5 Of The Best Cycling Workouts That Boost Your Power and Endurance

Intervals. The very word triggers groans of dread from even the most training-obsessed cyclists. But these short, misery-inducing cycling workouts offer a huge fitness return for a comparatively small time investment. Even 20- to 30-second micro-intervals have been shown to increase V02 max, burn fat, and improve endurance. And they work fast. “Just two weeks of interval training can enhance your performance,” says Paul Laursen, Ph.D., an endurance coach and sport scientist.

You’ve probably already heard of high-intensity interval training, or HIIT for short. While some of the cycling workouts below can be considered HIIT (the Tabata-inspired one especially), interval workouts can also be built around moderate periods of intensity. The bonus—regardless of which one you go with, a recent study has shown that interval workouts can actually burn fat up to 28.5 percent more than moderate, steady-state exercise.

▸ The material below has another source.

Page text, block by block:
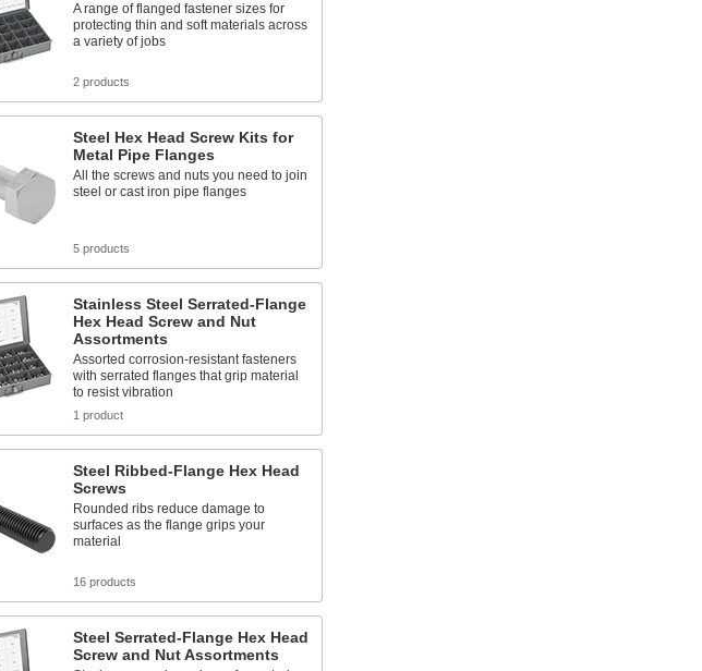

Here, we collected five cycling workouts that all improve your speed and power on the bike. Choose one of the following interval cycling workouts and add it to a ride no more than twice a week. For each, warm up with easy pedaling for 10 to 15 minutes and cool down as needed after. Stick with it for (at least) four weeks, and you’ll be dropping your friends by next month.

1. FLYING 40S FOR MUSCULAR ENDURANCE

  • Warm Up: 15 Minutes
  • Pedal Hard: 40 Seconds
  • Recover: 20 Seconds
  • Pedal Easy:
  • Pedal Hard: 40 Seconds
  • Recover: 20 Seconds
  • Cool Down: 10 Minutes

Build power and train your body to recover quickly between efforts for events that demand repeated surges. In a medium to large gear, push hard for 40 seconds, then recover for 20 seconds. Repeat 10 times. That’s one set. Do up to 4, resting 5 minutes between sets.